The Bell of Ashes
Overview
Some say it is a fable, meant to reinforce the Cainite mythology: "drink only blood and eat only ashes." Others believe that it is a miraculous Work of divine or infernal artifice. The most common rumors attribute its creation to the hands of either Saulot, or the first and most powerful among the Baali (or perhaps, as some daring souls insinuate, of both of these Cainites together). What is generally agreed upon is that the Well is nothing of the sort, being instead something more like a very deep cauldron, sculpted out of a single slab of roughhewn basalt, capable of restoring a Cainite to full mortality, perhaps even permanently.

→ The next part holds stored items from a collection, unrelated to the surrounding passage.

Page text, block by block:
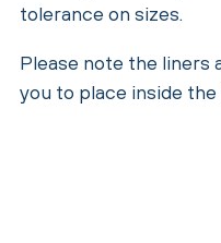
tolerance on sizes.
Please note the liners
you to place inside the
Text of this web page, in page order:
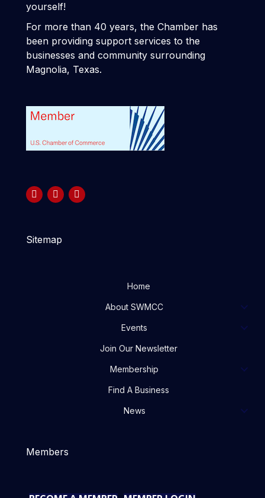
yourself!
For more than 40 years, the Chamber has
been providing support services to the
businesses and community surrounding
Magnolia, Texas.
Sitemap
Home
About SWMCC
Events
Join Our Newsletter
Membership
Find A Business
News
Members
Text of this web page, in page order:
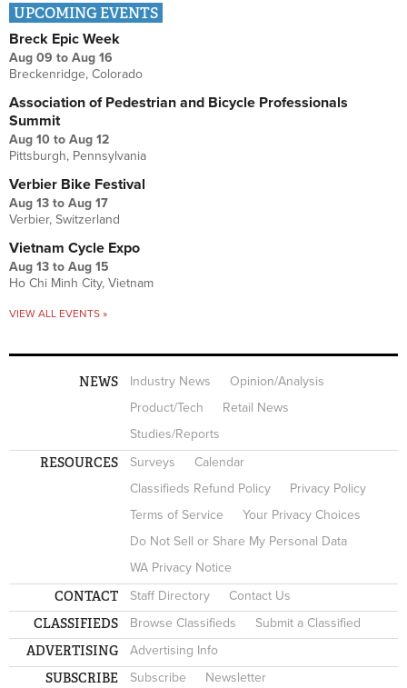
UPCOMING EVENTS
Breck Epic Week
Aug 09 to Aug 16
Breckenridge, Colorado
Association of Pedestrian and Bicycle Professionals
Summit
Aug 10 to Aug 12
Pittsburgh, Pennsylvania
Verbier Bike Festival
Aug 13 to Aug 17
Verbier, Switzerland
Vietnam Cycle Expo
Aug 13 to Aug 15
Ho Chi Minh City, Vietnam
VIEW ALL EVENTS »
NEWS Industry News
Opinion/Analysis
Product/Tech
Retail News
Studies/Reports
RESOURCES Surveys
Calendar
Classifieds Refund Policy
Privacy Policy
Terms of Service
Your Privacy Choices
Do Not Sell or Share My Personal Data
WA Privacy Notice
CONTACT Staff Directory Contact Us
CLASSIFIEDS Browse Classifieds Submit a Classified
ADVERTISING Advertising Info
SUBSCRIBE Subscribe Newsletter
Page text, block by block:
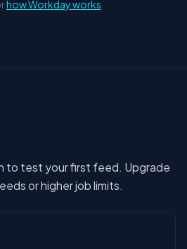
how Workday works
to test your first feed. Upgrade
or higher job limits.
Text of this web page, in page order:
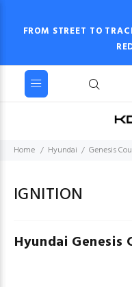
FROM STREET TO
Home Hyundai Genesis
IGNITION
Hyundai
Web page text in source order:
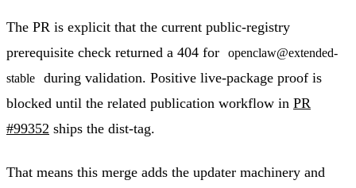
The PR is explicit that the current public-registry
prerequisite check returned a 404 for
openclaw@extended-
stable
during validation. Positive live-package proof is
blocked until the related publication workflow in PR
#99352 ships the dist-tag.
That means this merge adds the updater machinery and
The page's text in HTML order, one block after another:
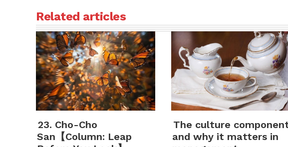
Related articles
23. Cho-Cho
San【Column: Leap
The culture
and why it matters in
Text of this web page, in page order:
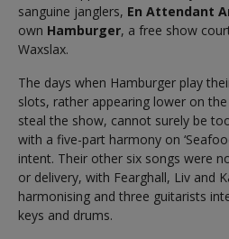
sanguine janglers, En Attendant
own Hamburger, a free show
Waxslax.
The days when Hamburger play
slots, rather appearing lower on
steal the show, cannot surely be
with a five-part harmony on
intent. Their other six songs were
or delivery, with Fearghall, Liv and
harmonising and three guitarists
keys and drums.
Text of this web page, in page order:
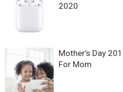
2020
Mother’s Day
For Mom
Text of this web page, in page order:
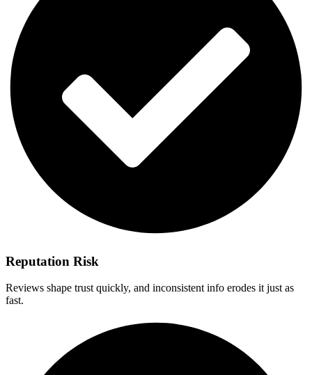
Reputation Risk
Reviews shape trust quickly, and inconsistent info erodes it just as
fast.
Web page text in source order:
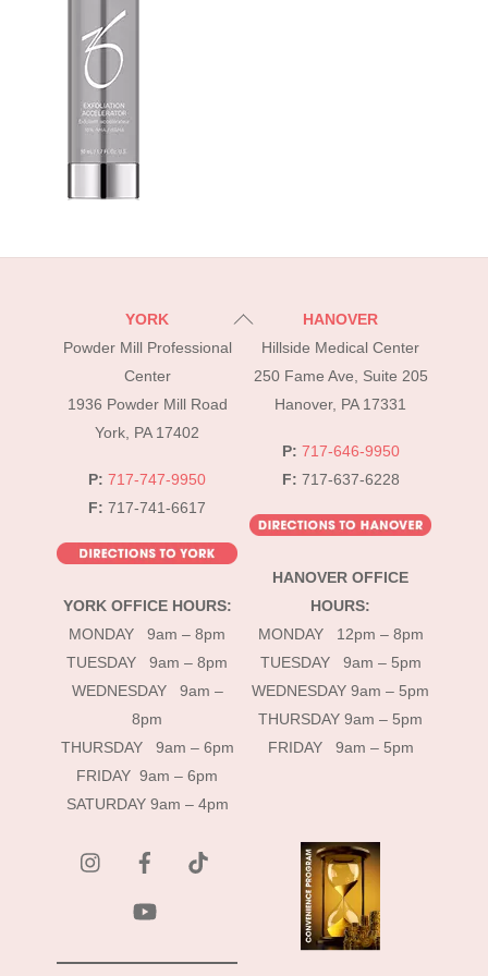
Back
Top
YORK
Powder Mill Professional
Center
1936 Powder Mill Road
York, PA 17402
P: 717-747-9950
F: 717-741-6617
YORK OFFICE HOURS:
MONDAY 9am – 8pm
TUESDAY 9am – 8pm
WEDNESDAY 9am –
8pm
THURSDAY 9am – 6pm
FRIDAY 9am – 6pm
SATURDAY 9am – 4pm
HANOVER
Hillside Medical Center
250 Fame Ave, Suite 205
Hanover, PA 17331
P: 717-646-9950
F: 717-637-6228
HANOVER OFFICE
HOURS:
MONDAY 12pm – 8pm
TUESDAY 9am – 5pm
WEDNESDAY 9am – 5pm
THURSDAY 9am – 5pm
FRIDAY 9am – 5pm
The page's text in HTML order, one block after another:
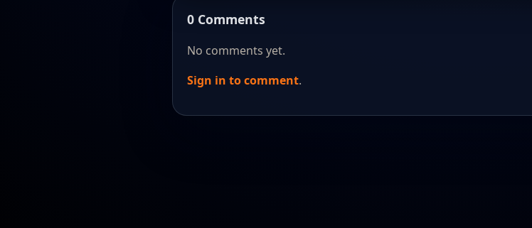
0 Comments
No comments yet.
Sign in to comment.
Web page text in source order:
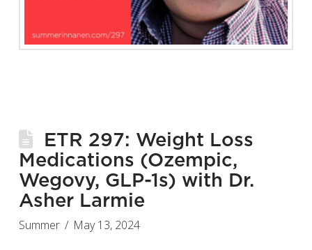
ETR 297: Weight Loss
Medications (Ozempic,
Wegovy, GLP-1s) with Dr.
Asher Larmie
Summer May 13, 2024
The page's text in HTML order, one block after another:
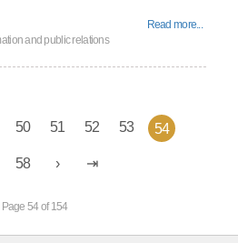
Read more...
and public relations
50 51 52 53 54
58
Page 54 of 154
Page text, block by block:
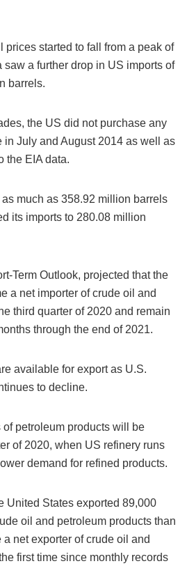
prices started to fall from a peak of
a further drop in US imports of
barrels.
the US did not purchase any
in July and August 2014 as well as
the EIA data.
as much as 358.92 million barrels
its imports to 280.08 million
Term Outlook, projected that the
a net importer of crude oil and
third quarter of 2020 and remain
through the end of 2021.
available for export as U.S.
to decline.
of petroleum products will be
of 2020, when US refinery runs
demand for refined products.
United States exported 89,000
oil and petroleum products than
net exporter of crude oil and
first time since monthly records
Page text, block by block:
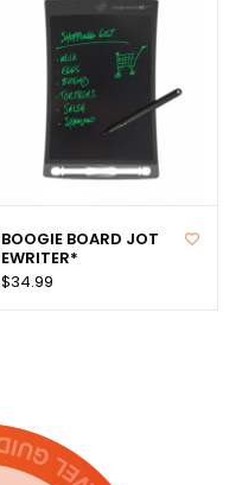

Many tales circulate as to how, exactly, the Well works (should it even exist), though most of these stories seem fanciful and too good to be true. A number of Cainite scholars who have researched the lore of the Well exhaustively seem to believe in one particularly grim interpretation, involving the utter incineration of no fewer than one hundred children of Seth (over the course of weeks) within the Well, until it contains a large amount human ash. Some say that the ash must be rubbed into the skin, others believe that it must be mixed with blood to the consistency of stiff mud and set into a cocoon around the Cainite for a day and a night, and still others claim that a portion of it (though the size of the portion is debated) must be eaten. Whether those kine who are placed into the Well must be alive when they begin to burn, however, is a matter none can speak on with certainty.